Many residences are of stone and wooden construction, with half timbered facades and detailed corbelling, some dating from as early as the 14th Century. Evidence of the historical prosperity of Bruniquel can be seen in the decorated turrets, sculptured stone doorways and carved figures. The church was destroyed during the religious wars but was rebuilt in the 17th Century and further altered at the 19th Century.


Cordes Sur Ciel view from above mist

No matter which direction you come from, the sudden sight of the town built high on top of an isolated knoll, will always take your breath away. If you visit early or late season, you may be lucky enough to see why it was renamed in 1993, from Cordes to Cordes-sur-Ciel. Low cloud and mist often shroud the valleys in this area and at this time Cordes appears above the mist and seems to float in the sky, bathed in sunlight.

This medieval bastide, like so many in this area, has been shaped by history. Before 1209 Catharism was widely adopted in Cordes, but after being declared heretical the inhabitants suffered cruel persecution. There is a plaque to commemorate an incident in 1233 when revolted by the fact that a follower was condemned to burn at the stake, the inhabitants of Cordes are said to have thrown the three inquisitors down the well in the market place. Only in 1321 would it finally submit. In spite of all this, Cordes was to experience, during this period, a phenomenal growth. In three generations, it became an important town numbering more than 5,000 inhabitants. Its prosperity sprang from the cloth, wool and leather industries, trading and finance.

In 1348, the black plague hit the town. It was to wipe out a quarter of the population. Seven years later, the Hundred Years War led to the English occupying the land as far as the neighbouring hills.

From 1562, the Wars of Religion, that saw Catholics and Huguenots (Protestants) fighting each other, were to bring continued difficulty. The fortified town, which was considered to be the best stronghold in the Albi region, became the object of jealousy by the Huguenots. In 1568, it was besieged, plundered and partly burnt. At the end of the 17th century, the construction of the Canal du Midi completely changed the major trading routes and brought a collapse of trade in Cordes. The town now found itself off the beaten track. Stuck on its rock, it sank into oblivion.

During the 1848 Revolution, it was renowned as a “Republican town”. It was a rural town away from the main communication routes, and was not part of the industrial revolution of the 19th century.

Yves Brayer and his friends, the sculptor Bizette-Linder and Albert Bouquillon, were amazed by Cordes beauty and authenticity and moved there in 1940. Other painters, sculptors, poets and writers came to join them. They founded the Cordes Academy whose exhibitions are well known throughout the south-west of France. These days there are about fifty artists and craftsmen.

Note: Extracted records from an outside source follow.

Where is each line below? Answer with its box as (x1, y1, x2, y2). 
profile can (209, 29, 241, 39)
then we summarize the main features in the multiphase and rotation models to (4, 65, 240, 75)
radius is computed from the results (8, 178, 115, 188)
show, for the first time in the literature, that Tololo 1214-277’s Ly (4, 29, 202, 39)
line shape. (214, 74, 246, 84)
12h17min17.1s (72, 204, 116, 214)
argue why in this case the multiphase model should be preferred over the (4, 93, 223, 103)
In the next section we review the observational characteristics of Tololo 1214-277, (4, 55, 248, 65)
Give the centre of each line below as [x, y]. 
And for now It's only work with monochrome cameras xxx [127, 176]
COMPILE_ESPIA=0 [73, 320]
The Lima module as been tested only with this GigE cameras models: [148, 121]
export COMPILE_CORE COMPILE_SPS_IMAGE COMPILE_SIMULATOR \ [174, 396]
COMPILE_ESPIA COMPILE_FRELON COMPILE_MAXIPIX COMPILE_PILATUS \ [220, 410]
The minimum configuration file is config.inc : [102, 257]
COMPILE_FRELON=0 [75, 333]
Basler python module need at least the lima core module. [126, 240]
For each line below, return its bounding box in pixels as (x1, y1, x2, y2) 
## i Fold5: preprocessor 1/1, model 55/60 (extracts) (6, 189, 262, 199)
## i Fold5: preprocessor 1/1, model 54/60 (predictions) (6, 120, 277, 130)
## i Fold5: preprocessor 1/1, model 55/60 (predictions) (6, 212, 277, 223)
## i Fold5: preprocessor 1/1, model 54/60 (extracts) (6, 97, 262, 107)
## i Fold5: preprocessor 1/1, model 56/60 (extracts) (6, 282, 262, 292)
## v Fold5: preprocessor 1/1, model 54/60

There are numerous guided walks you can pick up details of at the tourist office.

Places to visit:

  • Museum of Modern and Contemporary Art
  • Musée d’art moderne & contemporain, Maison du Grand Fauconnier, 81770 Cordes sur Ciel Tel: 05 63 56 14 79
  • Historama, 20 Grande Rue Raymond VII, 81170 Cordes sur Ciel Tel: 05 63 56 25 33 More than 80 life-size waxworks retrace the life in a middle-class (Bourgeoise) house in the middle-ages. It is a fascinating and educational visit for the whole family, the commentaries are by hand-held audio guides in most languages. Visit takes about 30 minutes

There are numerous festivals throughout the year, but particularly July and August. A fun one for all the family is the Medieval Festival of the Grand Fauconnier where visitors are encouraged to join in the fun by dressing in medieval costume and then enjoying the spectacles of street theatre, demonstrations of medieval crafts and also see local birds of prey. For music lovers then the Classical Music Festival is a must, with concerts held throughout the town in exquisite settings. Children tend to really love the Jousting Tournaments held on the outskirts of the town where they can cheer on their favourite.

The Jardin des Paradis is at the foot of Cordes it welcomes visitors and offers them a chance to relax. The garden comprises of a collection of areas, each with a different atmosphere, theme or colour to entice all your senses.

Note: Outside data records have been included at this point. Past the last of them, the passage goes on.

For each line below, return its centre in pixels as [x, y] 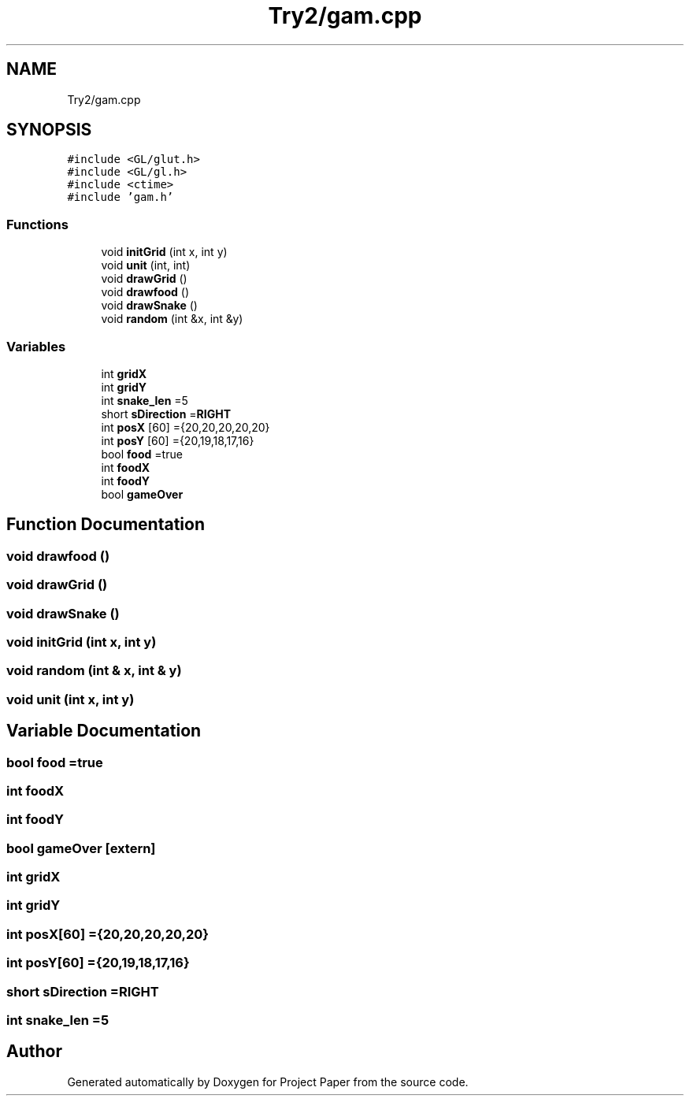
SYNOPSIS [49, 130]
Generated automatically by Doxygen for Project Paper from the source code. [268, 1082]
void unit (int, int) [146, 265]
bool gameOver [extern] [81, 848]
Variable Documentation [104, 731]
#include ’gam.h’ [121, 197]
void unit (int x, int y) [70, 699]
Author [34, 1052]
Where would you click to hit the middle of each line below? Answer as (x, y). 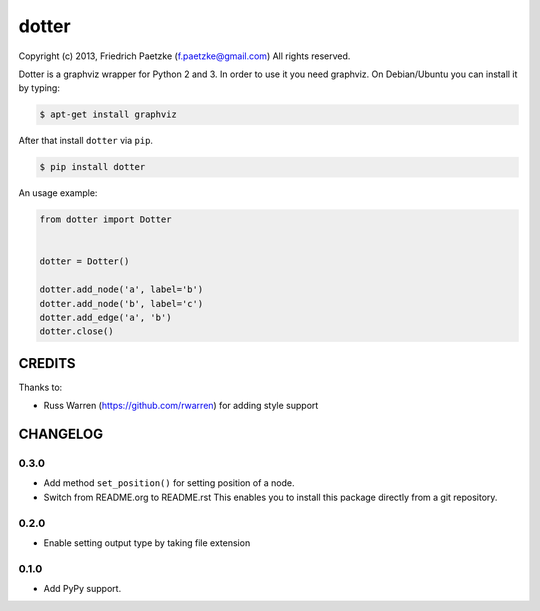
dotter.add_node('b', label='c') (121, 303)
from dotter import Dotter (105, 219)
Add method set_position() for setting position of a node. (169, 483)
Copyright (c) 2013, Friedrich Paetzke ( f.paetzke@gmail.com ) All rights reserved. (184, 56)
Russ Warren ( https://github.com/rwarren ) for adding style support (181, 406)
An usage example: (58, 193)
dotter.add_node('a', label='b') (121, 289)
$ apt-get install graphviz (108, 114)

Founded in 1144 in the charming valley of La Seye near Ginals, this medieval abbey was prosperous for several centuries and survived despite the Albigenses Crusade in the 13th Century, the Hundred Years War in the 14th Century and the War of Religions in the 16th Century. The Abbey went into decline only to be sold during the French Revolution when it was partially demolished before becoming a farm.

The property was bought with the assistance of the state in the 1960s and restored. It has been home to a respected collection of contemporary art since 1973.

All year round, this house is host to exhibitions on the architectural heritage of the area and there is a slide-show featuring Albi and Cordes. The Maison du Viel Alby is the local headquarter of the Association de Sauvegarde du Patrimoine (Heritage Conservation Society), which instigated its restoration. Just outside this museum, there is a shop where you can buy pastel and all the by-products.


Situated a short drive from Albi, Gaillac is a real gem of a town. It is historically interesting, and beautiful with its ancient buildings straddling along the banks of the Tarn. It is more compact, less crowded and has a much more intimate feel than nearby Albi. There is an excellent walking route round the town taking in most of its important sights- maps available from the tourist office in the town centre.

The Abbey Saint-Michael is the most prominent building, with the Abbey Museum, Maison de Vin, and tourist office all in the vicinity. Wine tasting sessions are held at the Maison de Vin [ a good alternative to visiting a vineyard if time is tight].

There are many other buildings of note including the 13th century Church of St Peter with its hexagonal tower, and the beautiful 17th Chateau de Foucaud sitting in stunning formal gardens and a park that borders the river. The latter also has the excellent Musee des Beaux-Arts in its grounds – a small but lovely art gallery with many interesting paintings and sculptures.

Gaillac makes a very good place to visit on a circular trip incorporating a visit to a vineyard en route, and possibly stopping off at pretty village such as Castelnau-de-Montmirel, or a visit to the Chateau Mauriac [ a renovated castle with fantastic internal decorations]on the way back.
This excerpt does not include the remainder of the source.